In ihrer neuen gemeinsamen Komödie 100 DINGE gehen Florian David Fitz und Matthias Schweighöfer der Frage nach: Was braucht man wirklich zum Leben? Und besitzen wir die Dinge? Oder besitzen sie uns?
Toni steht auf Hygieneprodukte, seine Haarpillen und teure Anzüge. Sein bester Freund Paul steht auf Sneaker. Davon hat er Dutzende. Obwohl er sie nicht trägt. Was er immer braucht, ist sein Smartphone.
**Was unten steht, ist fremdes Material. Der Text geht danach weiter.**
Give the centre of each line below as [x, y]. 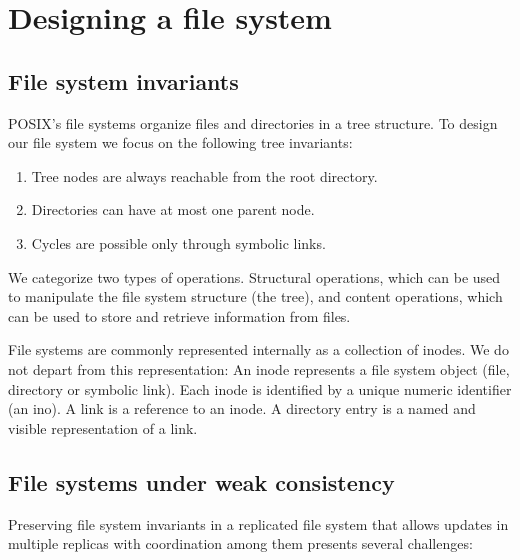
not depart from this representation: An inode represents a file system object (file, [259, 368]
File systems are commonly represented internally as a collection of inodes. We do [258, 349]
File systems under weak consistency [201, 481]
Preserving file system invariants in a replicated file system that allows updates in [258, 523]
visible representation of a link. [103, 427]
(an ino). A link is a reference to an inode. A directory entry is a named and [242, 408]
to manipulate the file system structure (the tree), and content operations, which [255, 296]
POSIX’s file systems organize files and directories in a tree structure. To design [253, 122]
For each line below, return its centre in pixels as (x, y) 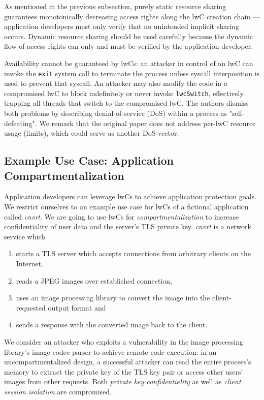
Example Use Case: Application (89, 160)
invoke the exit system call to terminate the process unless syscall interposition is (132, 73)
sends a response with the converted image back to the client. (112, 325)
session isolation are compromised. (58, 391)
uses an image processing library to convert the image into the (113, 298)
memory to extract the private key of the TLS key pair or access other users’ (124, 371)
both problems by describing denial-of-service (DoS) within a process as (116, 113)
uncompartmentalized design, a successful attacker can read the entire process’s (128, 362)
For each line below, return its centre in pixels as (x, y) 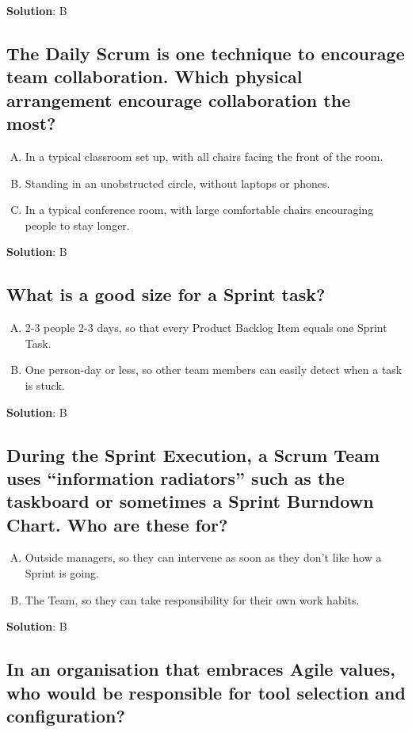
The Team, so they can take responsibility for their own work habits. (192, 599)
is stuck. (45, 385)
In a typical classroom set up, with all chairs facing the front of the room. (204, 156)
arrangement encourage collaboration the (179, 99)
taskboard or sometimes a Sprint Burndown (190, 501)
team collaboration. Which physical (154, 76)
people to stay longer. (77, 225)
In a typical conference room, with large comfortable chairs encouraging (199, 210)
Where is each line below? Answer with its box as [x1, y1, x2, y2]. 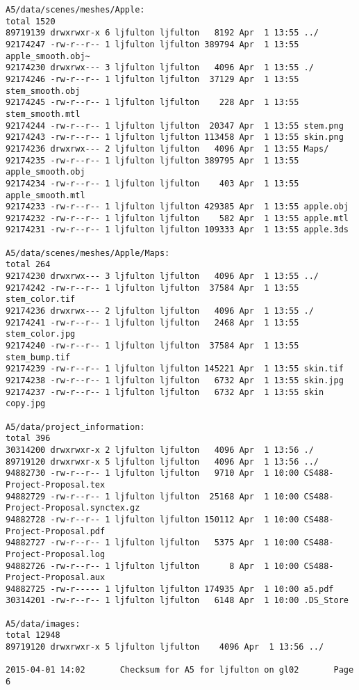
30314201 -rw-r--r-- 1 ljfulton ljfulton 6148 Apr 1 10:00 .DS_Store [6, 595, 349, 606]
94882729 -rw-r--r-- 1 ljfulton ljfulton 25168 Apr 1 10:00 [6, 491, 299, 502]
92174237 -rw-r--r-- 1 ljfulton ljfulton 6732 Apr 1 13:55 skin [6, 387, 324, 397]
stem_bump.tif [6, 352, 71, 362]
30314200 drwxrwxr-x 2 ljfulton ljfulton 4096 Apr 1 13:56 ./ [6, 444, 314, 455]
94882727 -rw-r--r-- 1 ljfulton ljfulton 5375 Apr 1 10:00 [6, 538, 299, 548]
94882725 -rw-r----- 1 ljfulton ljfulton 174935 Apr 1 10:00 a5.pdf [6, 584, 334, 594]
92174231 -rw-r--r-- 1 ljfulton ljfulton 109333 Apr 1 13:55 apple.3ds [6, 225, 349, 235]
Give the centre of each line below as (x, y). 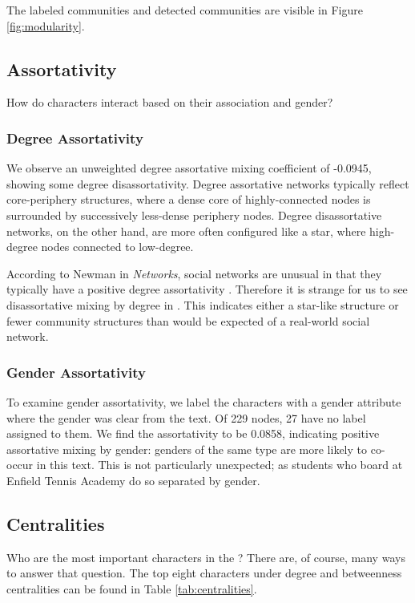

Denn darauf befindet sich ein völlig neues Sprachassistenzprogramm, welches Paul programmiert hat. Es heißt „Nana“, kann von sich aus Witze machen und hat eine sexy Stimme. Nun soll „Nana“ als Start-Up verkauft werden. Dafür haben Toni und Paul mit ihrer kleinen Firma jahrelang geackert. Als ein amerikanischer Investor tatsächlich anbeißt, sind alle in Feierlaune. Doch am nächsten Morgen wachen Paul und Toni in ihrer Wohnung auf - nackt bis auf einen Schlüssel um den Hals. Dieser führt zu einem Lagerraum. Und für die nächsten 100 Tage dürfen Paul und Toni nur einmal pro Nacht dorthin, um sich genau eine Sache zurückzuholen. Denn genau das haben die beiden gewettet. Und sowohl Toni als auch Paul müssen sich nun die Frage stellen: Ohne was kann man denn nun wirklich nicht leben? Die Kombination aus Matthias Schweighöfer und Florian David Fitz vor und hinter der Kamera verspricht auch in der zweiten Zusammenarbeit nach DER GEILSTE TAG Unterhaltung und jede Menge Lacher. Doch Fitz geht in 100 DINGE neben einer sehr stilsicheren Komödieninszenierung mit gutem Timing, witzigen Nebenfiguren und pointierten Dialogen noch einen Schritt weiter. Denn der Film stellt die Frage nach Werten, Nachhaltigkeit und den Prioritäten im Leben - und er lässt für beide Hauptfiguren, die im Zusammenspiel ihre sensationelle Chemie unter Beweis stellen, auch nachdenkliche Momente zu. Zum Beispiel, wenn Toni durch die geheimnisvolle Lucy (Miriam Stein) seine große Liebe findet und lernen muss, auch mal an andere Menschen zu denken als nur an sich, oder wenn Paul durch die Gespräche mit seiner Oma (umwerfend: Katharina Thalbach) merkt, dass Glück eben nichts mit Besitz oder Rechthaben zu tun hat. 100 DINGE ist eine augenzwinkernde Komödie für die Generation Start-Up und eine berührende Buddy-Geschichte mit Tempo, Timing und Tiefgang.
Jurybegründung:
Ein deutscher Spielfilm über die Generation Startup war längst überfällig. Klar, dass er in Berlin spielen würde, klar auch, dass die Hauptrollen mit körperlichen Archetypen der Gattung Mann besetz sein würden. Florian David Fitz und Matthias Schweighöfer in den Hauptrollen sind somit bestens gewählt. Und Fitz spielt in 100 DINGE nicht nur die Hauptrolle, er führt auch gleich Regie und hat sogar das Drehbuch geschrieben.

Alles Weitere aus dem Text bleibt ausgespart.